* **Work order**
Find "If you want" below and begin at its line; stop after the line with "NovaTest1 (33, 11)". Output those lines exactly, without pictures.

---------- Supplied data

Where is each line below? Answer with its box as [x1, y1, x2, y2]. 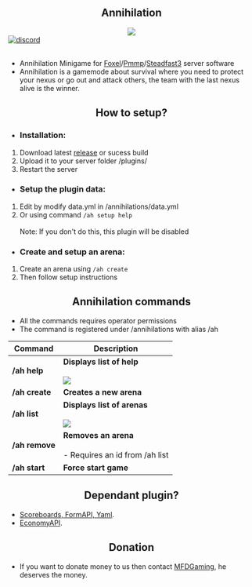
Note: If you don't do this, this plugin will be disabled [19, 227, 189, 236]
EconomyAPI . [19, 518, 63, 527]
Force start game [63, 462, 129, 473]
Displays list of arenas [63, 399, 148, 410]
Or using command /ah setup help [19, 210, 133, 219]
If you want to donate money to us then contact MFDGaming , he [19, 561, 227, 571]
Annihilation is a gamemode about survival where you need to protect [19, 67, 244, 76]
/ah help [12, 365, 44, 376]
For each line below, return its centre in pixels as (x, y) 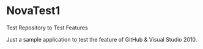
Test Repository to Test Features (47, 28)
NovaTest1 (33, 11)
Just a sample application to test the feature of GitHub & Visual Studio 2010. (102, 39)
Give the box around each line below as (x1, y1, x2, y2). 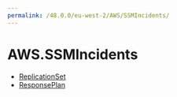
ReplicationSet (18, 72, 66, 81)
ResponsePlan (18, 80, 66, 89)
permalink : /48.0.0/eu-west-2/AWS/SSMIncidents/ (7, 11, 170, 20)
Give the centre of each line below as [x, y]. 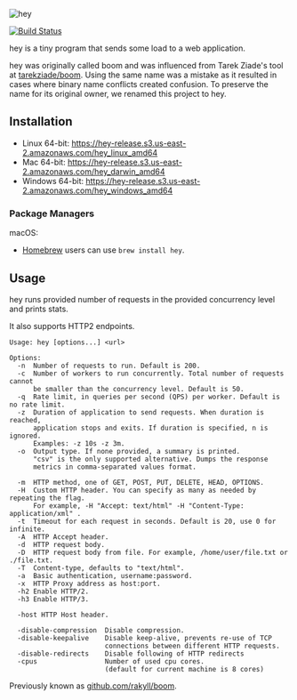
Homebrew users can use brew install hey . [103, 250]
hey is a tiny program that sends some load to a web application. [128, 48]
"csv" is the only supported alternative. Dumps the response [150, 459]
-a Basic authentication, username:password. [105, 575]
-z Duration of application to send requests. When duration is [141, 412]
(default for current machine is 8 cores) [185, 669]
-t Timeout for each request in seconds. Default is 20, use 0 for [147, 521]
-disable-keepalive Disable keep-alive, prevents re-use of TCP [145, 638]
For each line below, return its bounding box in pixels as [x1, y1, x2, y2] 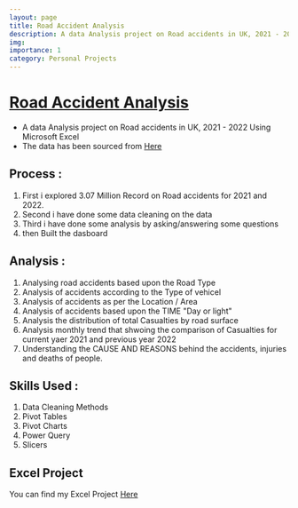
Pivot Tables [21, 411, 68, 422]
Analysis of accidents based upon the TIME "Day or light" [21, 306, 232, 316]
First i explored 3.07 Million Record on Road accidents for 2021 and [21, 190, 268, 201]
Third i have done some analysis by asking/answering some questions [21, 218, 279, 229]
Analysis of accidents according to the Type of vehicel [21, 286, 222, 298]
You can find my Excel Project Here [9, 489, 138, 500]
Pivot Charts [21, 421, 68, 432]
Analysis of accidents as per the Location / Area [21, 296, 198, 306]
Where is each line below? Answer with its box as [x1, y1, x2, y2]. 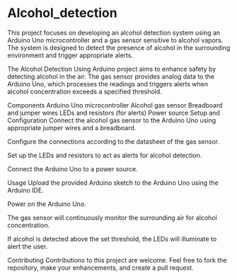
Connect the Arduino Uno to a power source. [7, 164, 138, 173]
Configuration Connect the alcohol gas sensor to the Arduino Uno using [7, 115, 216, 125]
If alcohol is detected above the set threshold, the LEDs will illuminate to [7, 234, 217, 243]
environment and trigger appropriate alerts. [7, 51, 133, 59]
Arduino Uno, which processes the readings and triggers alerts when [7, 79, 209, 88]
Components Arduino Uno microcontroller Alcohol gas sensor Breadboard [7, 101, 223, 109]
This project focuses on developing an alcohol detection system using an [7, 28, 221, 37]
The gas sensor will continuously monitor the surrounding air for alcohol [7, 213, 217, 222]
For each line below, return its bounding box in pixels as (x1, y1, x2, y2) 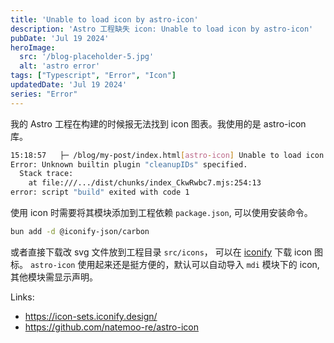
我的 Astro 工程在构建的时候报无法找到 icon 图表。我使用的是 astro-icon (10, 117, 307, 130)
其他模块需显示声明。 (10, 271, 98, 283)
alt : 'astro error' (19, 61, 101, 71)
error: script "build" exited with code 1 (10, 187, 190, 198)
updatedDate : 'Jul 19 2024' (10, 80, 128, 90)
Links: (10, 291, 35, 303)
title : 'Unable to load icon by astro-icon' (10, 14, 199, 25)
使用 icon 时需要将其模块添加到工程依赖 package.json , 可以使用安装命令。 (10, 207, 313, 218)
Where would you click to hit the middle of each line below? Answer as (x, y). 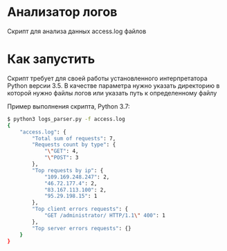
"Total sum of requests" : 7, (74, 138)
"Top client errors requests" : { (80, 209)
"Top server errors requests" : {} (82, 228)
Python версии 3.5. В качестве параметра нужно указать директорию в (113, 85)
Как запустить (51, 59)
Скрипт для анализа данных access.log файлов (77, 31)
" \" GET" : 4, (61, 151)
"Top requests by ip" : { (68, 170)
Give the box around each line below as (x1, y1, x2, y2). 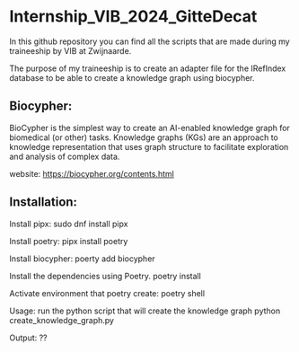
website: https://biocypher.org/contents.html (9, 168, 175, 179)
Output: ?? (9, 332, 48, 343)
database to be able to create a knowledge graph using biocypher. (9, 72, 255, 83)
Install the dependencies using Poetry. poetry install (9, 270, 202, 281)
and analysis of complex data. (9, 151, 120, 162)
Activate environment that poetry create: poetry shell (9, 287, 205, 298)
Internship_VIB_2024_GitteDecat (9, 6, 258, 27)
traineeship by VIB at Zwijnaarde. (9, 45, 132, 56)
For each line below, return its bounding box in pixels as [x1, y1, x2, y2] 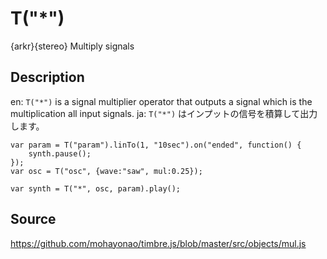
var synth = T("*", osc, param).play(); [10, 183, 182, 194]
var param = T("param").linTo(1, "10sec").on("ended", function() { [10, 140, 302, 150]
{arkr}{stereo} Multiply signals [10, 40, 135, 52]
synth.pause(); [28, 148, 92, 159]
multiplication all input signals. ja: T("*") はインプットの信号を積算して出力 [10, 107, 318, 119]
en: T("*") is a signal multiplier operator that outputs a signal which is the [10, 95, 313, 107]
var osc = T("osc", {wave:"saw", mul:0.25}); [10, 166, 203, 176]
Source [10, 211, 57, 228]

--------------------

* **Solution to the problem**
If you want to donate money to us then contact MFDGaming , he [19, 561, 227, 571]
Annihilation is a gamemode about survival where you need to protect [19, 67, 244, 76]
/ah help [12, 365, 44, 376]
For each line below, return its centre in pixels as (x, y) 
Test Repository to Test Features (47, 28)
NovaTest1 (33, 11)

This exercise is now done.